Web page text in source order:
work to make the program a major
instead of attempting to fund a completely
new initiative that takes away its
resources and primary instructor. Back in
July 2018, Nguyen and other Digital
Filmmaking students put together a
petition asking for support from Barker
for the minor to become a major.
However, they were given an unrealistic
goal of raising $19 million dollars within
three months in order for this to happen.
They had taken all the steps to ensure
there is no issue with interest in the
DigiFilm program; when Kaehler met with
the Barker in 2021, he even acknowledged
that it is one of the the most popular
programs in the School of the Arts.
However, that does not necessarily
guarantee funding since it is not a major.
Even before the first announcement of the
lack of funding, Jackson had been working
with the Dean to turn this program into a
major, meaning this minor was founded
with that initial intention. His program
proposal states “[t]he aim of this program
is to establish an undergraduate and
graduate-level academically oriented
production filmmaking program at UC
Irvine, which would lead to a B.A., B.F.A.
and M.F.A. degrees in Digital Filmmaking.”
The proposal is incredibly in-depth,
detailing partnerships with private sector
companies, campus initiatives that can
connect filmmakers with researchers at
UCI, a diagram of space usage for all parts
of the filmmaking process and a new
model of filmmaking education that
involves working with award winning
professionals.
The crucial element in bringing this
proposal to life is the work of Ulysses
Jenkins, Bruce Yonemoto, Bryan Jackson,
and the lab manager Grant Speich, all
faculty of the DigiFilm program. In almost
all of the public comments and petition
*-*-*
- **Task**
Output exactly the lines from the one holding "the Barker in 2021, he even acknowledged" to the end of the material above, with both ends included.

- **Result of the task**
the Barker in 2021, he even acknowledged
that it is one of the the most popular
programs in the School of the Arts.
However, that does not necessarily
guarantee funding since it is not a major.
Even before the first announcement of the
lack of funding, Jackson had been working
with the Dean to turn this program into a
major, meaning this minor was founded
with that initial intention. His program
proposal states “[t]he aim of this program
is to establish an undergraduate and
graduate-level academically oriented
production filmmaking program at UC
Irvine, which would lead to a B.A., B.F.A.
and M.F.A. degrees in Digital Filmmaking.”
The proposal is incredibly in-depth,
detailing partnerships with private sector
companies, campus initiatives that can
connect filmmakers with researchers at
UCI, a diagram of space usage for all parts
of the filmmaking process and a new
model of filmmaking education that
involves working with award winning
professionals.
The crucial element in bringing this
proposal to life is the work of Ulysses
Jenkins, Bruce Yonemoto, Bryan Jackson,
and the lab manager Grant Speich, all
faculty of the DigiFilm program. In almost
all of the public comments and petition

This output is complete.